- Origin: Cleveland, Ohio, United States
- Genres: Hard rock, pop rock
- Years active: 1983-1985
- Labels: CBS, Red Label
- Past members: Alan Greenblatt Kevin Valentine Rodney Cajka Albritton McClain Trent Reznor Gary Lee Jones

= The Innocent (band) =

US musical group

The Innocent was the band Trent Reznor of Nine Inch Nails played with after leaving The Urge. He then moved on to the Exotic Birds before creating his own band, Nine Inch Nails. The other members were Alan Greenblatt (as Alan Greene), Kevin Valentine, Rodney Cajka (as Rodney Psyka) and Albritton McClain. Valentine and McClain were both members of Donnie Iris and the Cruisers, and they had just recently opted to go on their own way from the band. The band's sole album was released on the regional Red Label Records.

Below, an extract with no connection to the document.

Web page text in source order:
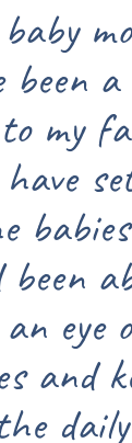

Upon finishing a mini-tour in August 1985 for their only album, Livin' in the Street, Reznor left the band. Synth player and album producer Gary Lee Jones replaced him. Reznor joined Exotic Birds and contributed to the local band Slam Bamboo, before eventually forming Nine Inch Nails.

== Livin' in the Street==

1. "Livin' in the Street" – 3:47
2. "Freeway Ride" – 4:08
3. "Dora" – 4:41
4. "With You" – 3:50
5. "Heartzone" – 4:57
6. "Top Secret" – 4:01
7. "Love'll Come Knockin'" – 4:39
8. "Back in My Life" – 4:10 *On some editions of the album, this track is unlisted and "Queen Of The Border" is listed as the eighth track instead.